# I Need Help With the First Minutes Hours Days



## audacia (Apr 27, 2013)

Maybe it's too soon for me to be here. My husband of 32 years just packed and left today. I'm in a horrible emotional mess. I have never felt anything like this in my life. 

I asked him to leave. He has been unfaithful. Many times. I have not been a saint so I can't hang the death of our marriage entirely on him. I can deal with the rational side of things, and will deal more as the days and weeks go by I'm sure. 

But today feels like the scariest most horrible debilitating thing that has ever happened to me. I'm so gripped with fear. I need to know how long this feeling will last so I know I can survive it.


----------



## mainsqueeze (Apr 10, 2013)

I'm so sorry about your situation. My only advice would be to distract yourself, vent to friends, cry and try to stay strong. I don't know about everyone else, but tearing our marriage apart is the single most painful thing if ever experienced. Try to avoid making sense of things that defy logic. 
Good luck hope it gets better soon.


----------



## Openminded (Feb 21, 2013)

It just takes time. As to how much time, only you know that. 

This isn't easy, it's full of ups and downs, but it *can *be done. 

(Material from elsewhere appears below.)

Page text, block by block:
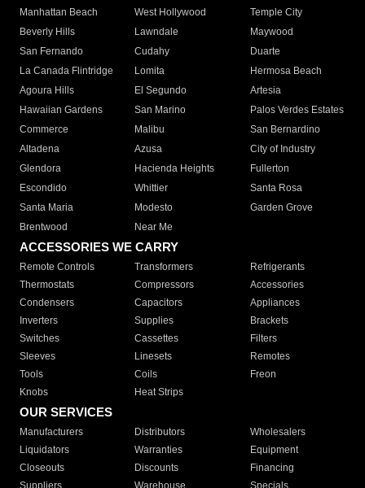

I recently filed to end my 45 year marriage. The divorce will be final this summer. This is certainly not where I thought I would be at this point in my life. I doubt any of us thought we would be here. But here we are.

Right now you need to focus on yourself --- not him. It takes some work but don't give up. 

You can do it.


----------



## K.C. (Dec 1, 2012)

It isnt too soon to be here. It's never too early.

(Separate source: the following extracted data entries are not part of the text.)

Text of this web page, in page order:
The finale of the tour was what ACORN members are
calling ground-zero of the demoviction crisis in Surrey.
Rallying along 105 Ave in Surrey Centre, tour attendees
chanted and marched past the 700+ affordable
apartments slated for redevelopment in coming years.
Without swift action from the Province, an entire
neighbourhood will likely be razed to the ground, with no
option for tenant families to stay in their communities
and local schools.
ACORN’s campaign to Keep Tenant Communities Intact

Unfaithful many times says you're doing the right thing. Sure you have your own issues, they may even be comparable to his.

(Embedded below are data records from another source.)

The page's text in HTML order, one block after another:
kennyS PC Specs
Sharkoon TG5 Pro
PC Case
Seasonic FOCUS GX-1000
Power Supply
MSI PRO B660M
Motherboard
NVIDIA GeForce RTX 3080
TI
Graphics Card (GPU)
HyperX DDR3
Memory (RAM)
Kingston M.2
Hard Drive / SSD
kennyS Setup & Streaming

But what really matters right now is that what you are feeling is perfectly natural. Don't fight it, but dont let it control you either.


----------



## Dadwithtwolittlegirls (Jul 23, 2012)

I suggest a counsellor to talk to. Mine has helped so much. You need your friends but you also need someone that will help steer you emotions and gives you ways to deal with the stress.

When you go in they normally ask if you have a preference. Tell them you want the oldest most experienced one that they have as they will have a lifetime of skill to help in your case.

DON'T DO THIS ALONE...

Also talk a ton on here.. there is always someone that understands and not judge you.


----------



## audacia (Apr 27, 2013)

I have been reading and reading here on this site. So many words of wisdom from people who have walked thru the fire. It is amazingly helpful. Often so blunt. But blunt is helpful to me. I'm encouraged by your words. Thank you.


----------



## Stella Moon (Nov 22, 2012)

audacia said:


> I have been reading and reading here on this site. So many words of wisdom from people who have walked thru the fire. It is amazingly helpful. Often so blunt. But blunt is helpful to me. I'm encouraged by your words. Thank you.


This place will help you get through..keep coming...keep posting...keep expressing. I'm sorry your here...

Gather your closest friends and relatives...a counselor is a must...groups...etc....books...lots of reading...as people here get to know you and your situation you will get recommendations....read read read...

(((Hugs))))

And buy a bat  .....sort of a funny inside joke


----------



## thisSux (Jan 8, 2013)

Stella put the bat down.....
For me the fact that the mc helped me realise that the reasons I felt I should leave we're valid was the start of moving on. If you know you are on the right road then the dark tunnel ahead is not as scary as it was


----------



## Regga (Jan 22, 2013)

You are making steps with whatever you do. This feeling you are experiencing changes often. It's moment to moment or day to day. You may decide tomorrow you made a mistake and then be frustrated with the thoughts of reconciliation. I limboed like crazy and was/still am a mess! 
If the fear consumes you, know that the next day will come.
Find quotes that will help you gain confidence. Try to remember the purpose for kicking him out/him leaving: love. If you can't be loved right, you have to love yourself enough to know you deserve happiness and not heartache. One day, you will reflect and understand why you are where you are right now.
_Posted via Mobile Device_


----------